- WORK TO COMPLETE -
Transcribe only the lines in the data below falling between the line with "チケット キャビン [20, 119, 78, 127]" and the line with "veya bacak ağrısı, uyuşukluk", including those two lines, and leave out any picture.
= Beginning of Section =
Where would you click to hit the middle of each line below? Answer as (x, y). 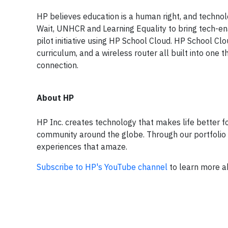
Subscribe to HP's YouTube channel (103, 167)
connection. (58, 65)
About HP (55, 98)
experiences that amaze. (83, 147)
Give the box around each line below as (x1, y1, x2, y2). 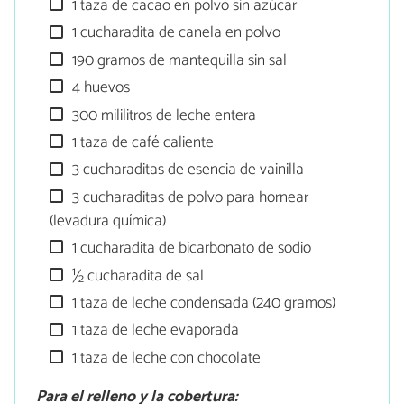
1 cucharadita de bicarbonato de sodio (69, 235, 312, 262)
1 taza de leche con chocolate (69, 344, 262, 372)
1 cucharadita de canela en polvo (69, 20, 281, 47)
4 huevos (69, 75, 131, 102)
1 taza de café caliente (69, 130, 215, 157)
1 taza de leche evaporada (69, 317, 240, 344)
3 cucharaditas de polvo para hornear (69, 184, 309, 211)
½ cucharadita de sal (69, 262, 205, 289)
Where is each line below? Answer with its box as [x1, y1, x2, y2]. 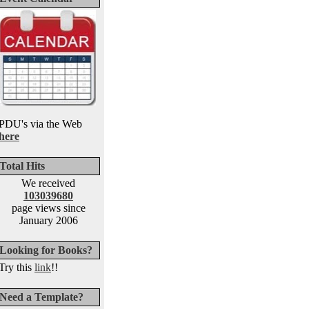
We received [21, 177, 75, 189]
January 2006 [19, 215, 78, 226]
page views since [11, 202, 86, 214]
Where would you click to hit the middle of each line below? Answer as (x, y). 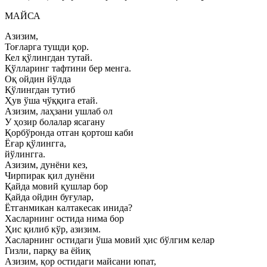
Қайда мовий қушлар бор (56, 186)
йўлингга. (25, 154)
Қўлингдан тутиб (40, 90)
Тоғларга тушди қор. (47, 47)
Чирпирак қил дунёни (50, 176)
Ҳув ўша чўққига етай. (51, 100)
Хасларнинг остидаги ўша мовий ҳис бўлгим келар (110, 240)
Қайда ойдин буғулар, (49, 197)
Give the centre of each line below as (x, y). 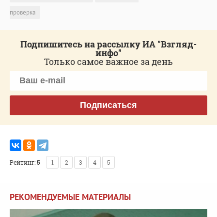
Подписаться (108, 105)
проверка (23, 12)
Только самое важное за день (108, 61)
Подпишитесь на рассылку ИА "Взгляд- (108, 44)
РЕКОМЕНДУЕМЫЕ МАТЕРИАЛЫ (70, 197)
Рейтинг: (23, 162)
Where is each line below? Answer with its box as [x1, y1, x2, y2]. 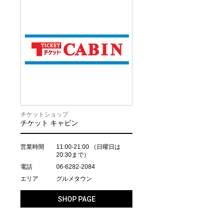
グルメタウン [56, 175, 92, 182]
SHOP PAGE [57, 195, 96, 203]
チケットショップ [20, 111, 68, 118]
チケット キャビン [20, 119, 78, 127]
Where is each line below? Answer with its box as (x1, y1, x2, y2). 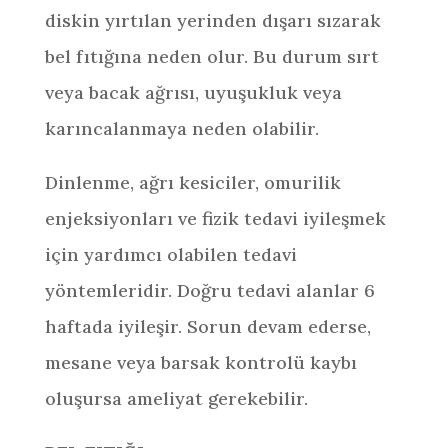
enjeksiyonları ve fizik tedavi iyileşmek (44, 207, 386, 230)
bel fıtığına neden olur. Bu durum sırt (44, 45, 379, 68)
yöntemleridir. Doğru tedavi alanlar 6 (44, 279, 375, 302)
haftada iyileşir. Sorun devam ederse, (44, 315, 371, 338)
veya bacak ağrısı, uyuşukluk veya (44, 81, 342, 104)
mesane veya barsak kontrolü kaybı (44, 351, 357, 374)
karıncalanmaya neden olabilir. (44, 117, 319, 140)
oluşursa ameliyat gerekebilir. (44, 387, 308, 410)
= End of Section =
= Beginning of Section =
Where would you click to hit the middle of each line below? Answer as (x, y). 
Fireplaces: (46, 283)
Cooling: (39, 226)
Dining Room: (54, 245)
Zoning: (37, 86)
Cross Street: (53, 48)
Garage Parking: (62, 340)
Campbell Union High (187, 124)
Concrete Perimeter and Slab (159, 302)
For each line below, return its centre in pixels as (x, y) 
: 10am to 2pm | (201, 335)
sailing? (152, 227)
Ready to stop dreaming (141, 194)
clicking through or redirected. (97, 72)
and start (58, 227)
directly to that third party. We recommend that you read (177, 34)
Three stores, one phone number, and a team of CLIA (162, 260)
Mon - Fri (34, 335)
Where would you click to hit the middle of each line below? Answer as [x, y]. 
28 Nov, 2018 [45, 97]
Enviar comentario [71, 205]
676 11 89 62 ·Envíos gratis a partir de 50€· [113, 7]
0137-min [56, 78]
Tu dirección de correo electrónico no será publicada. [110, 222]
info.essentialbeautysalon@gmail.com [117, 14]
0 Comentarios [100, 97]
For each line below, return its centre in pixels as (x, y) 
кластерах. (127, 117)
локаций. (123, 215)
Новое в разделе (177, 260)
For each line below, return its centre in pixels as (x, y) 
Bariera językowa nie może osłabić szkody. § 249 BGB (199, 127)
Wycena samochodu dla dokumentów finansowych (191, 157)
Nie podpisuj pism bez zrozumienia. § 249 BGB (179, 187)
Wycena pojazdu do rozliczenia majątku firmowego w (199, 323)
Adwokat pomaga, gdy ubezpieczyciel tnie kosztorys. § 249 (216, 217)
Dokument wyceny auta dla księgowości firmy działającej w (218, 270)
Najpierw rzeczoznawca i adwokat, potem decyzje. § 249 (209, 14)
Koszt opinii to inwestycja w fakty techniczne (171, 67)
= End of Section =
- RESPONSE BELOW -
チケット キャビン [20, 119, 78, 127]
Where is each line below? Answer with its box as (x1, y1, x2, y2). 
enjeksiyonları ve fizik tedavi iyileşmek (44, 207, 386, 230)
bel fıtığına neden olur. Bu durum sırt (44, 45, 379, 68)
yöntemleridir. Doğru tedavi alanlar 6 (44, 279, 375, 302)
haftada iyileşir. Sorun devam ederse, (44, 315, 371, 338)
veya bacak ağrısı, uyuşukluk veya (44, 81, 342, 104)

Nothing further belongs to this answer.